Return the lines of the data below starting at the one holding "Filling out your" and ending at the one holding "maqashid syariah [122, 306, 209, 319]", word for word, leaving every picture out.

* Recorded data *

···

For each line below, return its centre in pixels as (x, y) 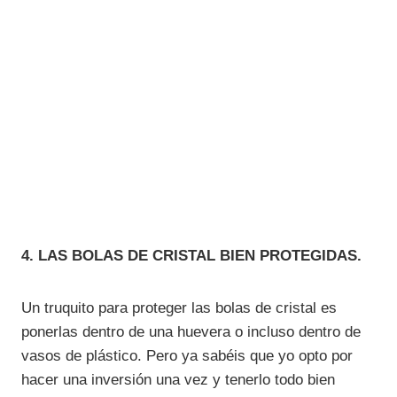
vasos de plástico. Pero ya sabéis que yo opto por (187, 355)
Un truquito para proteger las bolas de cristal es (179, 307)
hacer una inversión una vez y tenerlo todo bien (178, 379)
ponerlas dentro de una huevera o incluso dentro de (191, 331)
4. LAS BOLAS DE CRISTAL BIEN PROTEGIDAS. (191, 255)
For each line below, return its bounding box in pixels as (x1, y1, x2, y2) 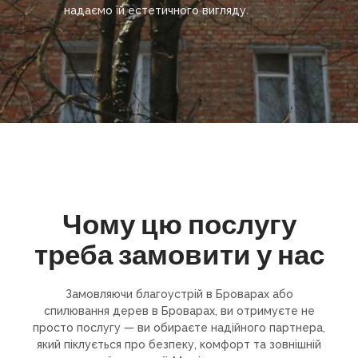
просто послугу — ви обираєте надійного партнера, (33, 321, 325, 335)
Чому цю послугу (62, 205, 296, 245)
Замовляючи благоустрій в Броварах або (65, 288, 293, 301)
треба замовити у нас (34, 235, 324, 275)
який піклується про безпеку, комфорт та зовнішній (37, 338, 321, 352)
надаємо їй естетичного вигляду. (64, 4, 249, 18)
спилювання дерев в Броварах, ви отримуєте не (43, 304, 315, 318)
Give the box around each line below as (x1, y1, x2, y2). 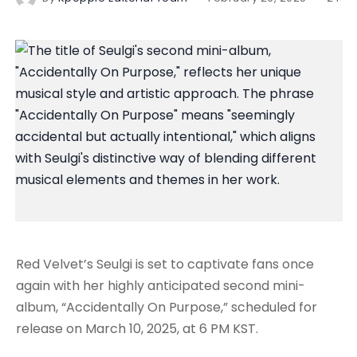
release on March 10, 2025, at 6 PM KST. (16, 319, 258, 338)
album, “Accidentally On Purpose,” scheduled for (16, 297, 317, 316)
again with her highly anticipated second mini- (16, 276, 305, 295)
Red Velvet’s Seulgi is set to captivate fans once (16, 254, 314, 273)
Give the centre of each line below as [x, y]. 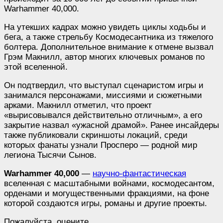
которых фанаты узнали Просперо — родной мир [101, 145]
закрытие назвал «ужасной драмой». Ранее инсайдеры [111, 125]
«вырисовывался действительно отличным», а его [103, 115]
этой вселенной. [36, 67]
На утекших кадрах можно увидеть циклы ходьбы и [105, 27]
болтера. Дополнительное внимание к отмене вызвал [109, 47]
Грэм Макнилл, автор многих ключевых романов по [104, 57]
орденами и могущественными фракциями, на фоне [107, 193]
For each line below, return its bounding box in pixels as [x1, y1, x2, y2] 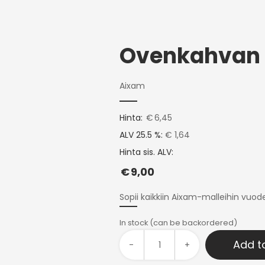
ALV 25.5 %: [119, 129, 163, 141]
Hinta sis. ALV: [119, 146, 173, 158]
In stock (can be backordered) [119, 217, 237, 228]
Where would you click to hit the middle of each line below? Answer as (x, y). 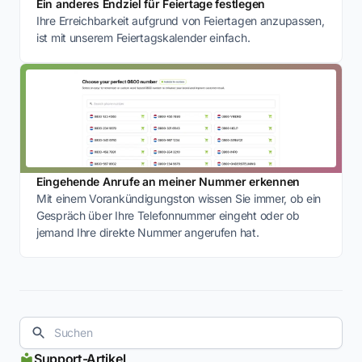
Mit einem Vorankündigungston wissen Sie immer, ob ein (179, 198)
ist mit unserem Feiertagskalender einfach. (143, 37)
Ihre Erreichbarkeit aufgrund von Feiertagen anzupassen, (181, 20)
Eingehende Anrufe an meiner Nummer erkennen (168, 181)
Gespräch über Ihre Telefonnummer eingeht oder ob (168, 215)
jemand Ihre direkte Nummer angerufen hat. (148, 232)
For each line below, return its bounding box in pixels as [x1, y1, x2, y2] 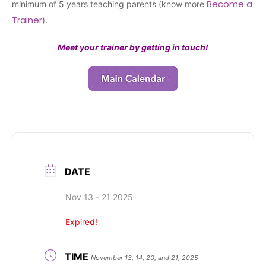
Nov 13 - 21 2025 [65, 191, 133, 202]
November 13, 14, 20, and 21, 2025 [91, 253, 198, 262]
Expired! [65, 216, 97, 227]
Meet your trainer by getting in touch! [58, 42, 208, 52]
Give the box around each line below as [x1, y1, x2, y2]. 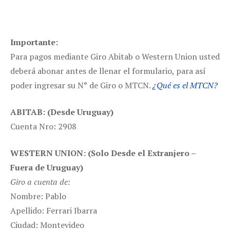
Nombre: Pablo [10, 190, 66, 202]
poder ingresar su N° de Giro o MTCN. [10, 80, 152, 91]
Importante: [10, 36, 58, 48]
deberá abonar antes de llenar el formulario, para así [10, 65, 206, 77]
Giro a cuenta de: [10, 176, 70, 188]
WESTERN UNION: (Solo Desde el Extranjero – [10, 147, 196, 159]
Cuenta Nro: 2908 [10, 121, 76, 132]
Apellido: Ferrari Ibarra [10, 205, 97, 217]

···

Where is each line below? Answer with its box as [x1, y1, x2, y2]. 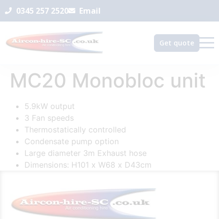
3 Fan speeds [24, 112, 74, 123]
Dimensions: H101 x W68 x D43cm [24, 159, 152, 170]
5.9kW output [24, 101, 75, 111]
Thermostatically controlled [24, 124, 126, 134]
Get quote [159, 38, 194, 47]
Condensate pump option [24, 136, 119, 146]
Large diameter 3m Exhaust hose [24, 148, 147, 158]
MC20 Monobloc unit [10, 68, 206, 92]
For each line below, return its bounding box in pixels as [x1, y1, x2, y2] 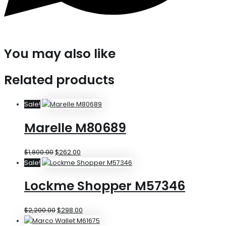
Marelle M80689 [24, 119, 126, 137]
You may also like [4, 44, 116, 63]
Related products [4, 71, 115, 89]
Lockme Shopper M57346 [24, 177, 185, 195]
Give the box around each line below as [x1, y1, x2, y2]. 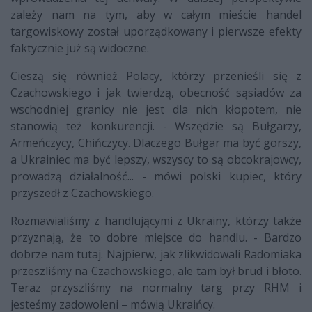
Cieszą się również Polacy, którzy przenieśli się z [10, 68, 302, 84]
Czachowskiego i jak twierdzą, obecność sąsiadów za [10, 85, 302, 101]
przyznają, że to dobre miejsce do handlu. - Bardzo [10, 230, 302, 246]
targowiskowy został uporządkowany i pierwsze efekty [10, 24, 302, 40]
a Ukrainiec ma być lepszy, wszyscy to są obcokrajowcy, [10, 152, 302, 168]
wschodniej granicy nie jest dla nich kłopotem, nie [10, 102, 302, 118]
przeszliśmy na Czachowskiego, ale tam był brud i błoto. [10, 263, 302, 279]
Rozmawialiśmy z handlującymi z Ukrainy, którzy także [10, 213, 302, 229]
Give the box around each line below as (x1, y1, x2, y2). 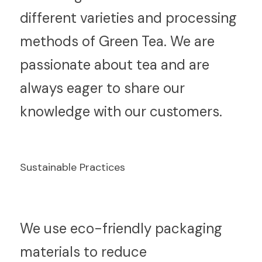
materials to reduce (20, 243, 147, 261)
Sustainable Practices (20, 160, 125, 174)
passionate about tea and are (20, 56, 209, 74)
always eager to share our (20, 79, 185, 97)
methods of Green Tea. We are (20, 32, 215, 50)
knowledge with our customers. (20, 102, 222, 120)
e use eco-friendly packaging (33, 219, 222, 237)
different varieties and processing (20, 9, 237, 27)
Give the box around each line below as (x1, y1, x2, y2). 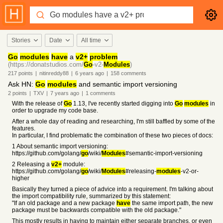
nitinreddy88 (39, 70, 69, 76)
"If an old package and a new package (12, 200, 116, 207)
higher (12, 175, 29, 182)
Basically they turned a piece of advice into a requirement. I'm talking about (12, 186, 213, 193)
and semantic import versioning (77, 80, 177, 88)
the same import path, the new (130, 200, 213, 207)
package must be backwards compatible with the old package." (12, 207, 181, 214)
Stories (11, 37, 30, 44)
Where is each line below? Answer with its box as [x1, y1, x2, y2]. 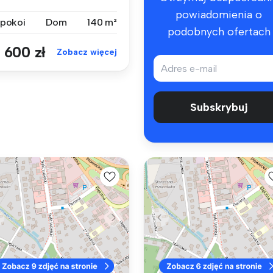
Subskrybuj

···

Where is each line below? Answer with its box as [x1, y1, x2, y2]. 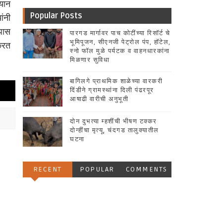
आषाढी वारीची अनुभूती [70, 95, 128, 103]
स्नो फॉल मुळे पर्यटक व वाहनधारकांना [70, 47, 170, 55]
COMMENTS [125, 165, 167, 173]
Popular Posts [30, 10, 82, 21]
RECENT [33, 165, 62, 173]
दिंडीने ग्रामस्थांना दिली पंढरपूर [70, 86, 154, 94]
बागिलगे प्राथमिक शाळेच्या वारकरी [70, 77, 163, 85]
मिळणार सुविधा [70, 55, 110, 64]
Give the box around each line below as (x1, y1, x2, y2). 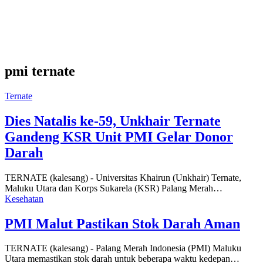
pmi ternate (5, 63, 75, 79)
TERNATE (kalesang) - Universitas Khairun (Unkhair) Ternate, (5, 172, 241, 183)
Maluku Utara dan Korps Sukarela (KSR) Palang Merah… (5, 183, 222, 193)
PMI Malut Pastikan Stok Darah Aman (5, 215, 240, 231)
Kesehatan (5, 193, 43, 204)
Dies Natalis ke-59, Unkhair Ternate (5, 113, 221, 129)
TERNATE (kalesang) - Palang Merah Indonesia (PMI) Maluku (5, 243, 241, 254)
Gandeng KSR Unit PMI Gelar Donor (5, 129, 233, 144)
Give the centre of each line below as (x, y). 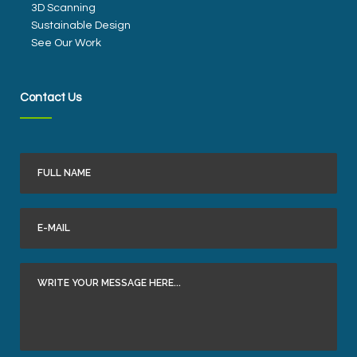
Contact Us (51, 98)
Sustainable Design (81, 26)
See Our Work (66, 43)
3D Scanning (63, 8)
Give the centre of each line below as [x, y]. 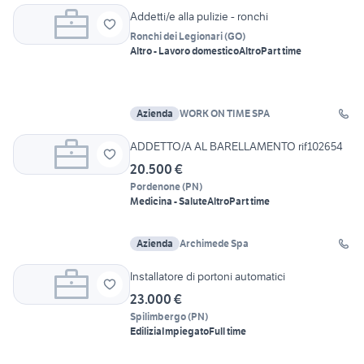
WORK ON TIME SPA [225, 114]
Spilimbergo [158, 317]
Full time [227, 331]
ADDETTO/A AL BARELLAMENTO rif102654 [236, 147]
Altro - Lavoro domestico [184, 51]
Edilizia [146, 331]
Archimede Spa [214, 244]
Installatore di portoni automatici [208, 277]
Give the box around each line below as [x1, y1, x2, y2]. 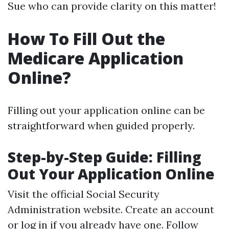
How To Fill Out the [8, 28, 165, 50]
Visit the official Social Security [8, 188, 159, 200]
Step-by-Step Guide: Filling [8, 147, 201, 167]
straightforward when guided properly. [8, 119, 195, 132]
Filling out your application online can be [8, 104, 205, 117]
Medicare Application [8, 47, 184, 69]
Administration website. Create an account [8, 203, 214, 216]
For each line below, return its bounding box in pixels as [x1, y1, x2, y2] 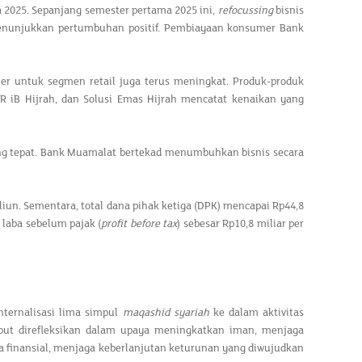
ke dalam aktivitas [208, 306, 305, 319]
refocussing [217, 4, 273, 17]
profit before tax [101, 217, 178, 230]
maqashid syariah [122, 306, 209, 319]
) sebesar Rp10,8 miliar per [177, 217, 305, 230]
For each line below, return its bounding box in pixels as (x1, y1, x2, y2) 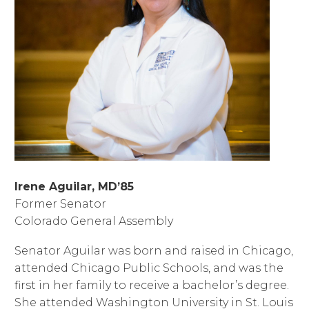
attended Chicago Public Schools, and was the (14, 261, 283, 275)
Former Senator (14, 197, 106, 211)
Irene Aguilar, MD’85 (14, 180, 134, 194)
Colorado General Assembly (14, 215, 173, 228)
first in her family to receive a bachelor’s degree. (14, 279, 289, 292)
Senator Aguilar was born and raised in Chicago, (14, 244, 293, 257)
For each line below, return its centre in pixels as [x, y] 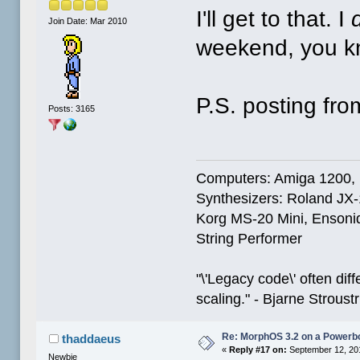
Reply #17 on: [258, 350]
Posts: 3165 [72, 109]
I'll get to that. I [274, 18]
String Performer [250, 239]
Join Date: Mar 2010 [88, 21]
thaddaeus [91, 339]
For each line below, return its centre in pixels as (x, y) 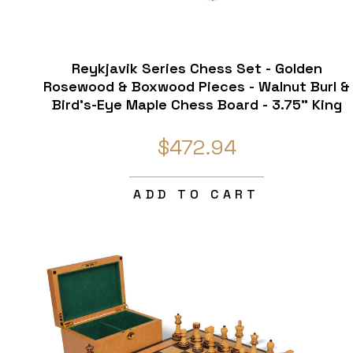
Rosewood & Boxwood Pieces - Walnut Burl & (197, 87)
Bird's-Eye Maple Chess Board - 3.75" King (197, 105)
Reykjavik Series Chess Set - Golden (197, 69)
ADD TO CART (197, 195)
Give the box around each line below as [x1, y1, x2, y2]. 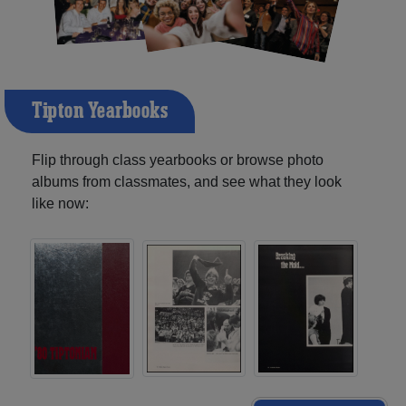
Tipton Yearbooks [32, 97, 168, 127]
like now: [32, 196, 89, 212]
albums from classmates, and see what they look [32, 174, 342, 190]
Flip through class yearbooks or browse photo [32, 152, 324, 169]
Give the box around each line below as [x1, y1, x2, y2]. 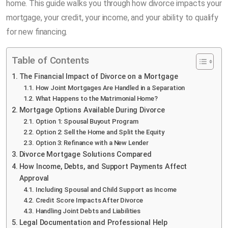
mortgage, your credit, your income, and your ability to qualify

···

* Exercise solution *
Filling out your application online can be [8, 104, 205, 117]
Medicare Application [8, 47, 184, 69]
Administration website. Create an account [8, 203, 214, 216]
For each line below, return its bounding box in pixels as [x1, y1, x2, y2] 
ke dalam aktivitas [208, 306, 305, 319]
refocussing [217, 4, 273, 17]
profit before tax [101, 217, 178, 230]
maqashid syariah [122, 306, 209, 319]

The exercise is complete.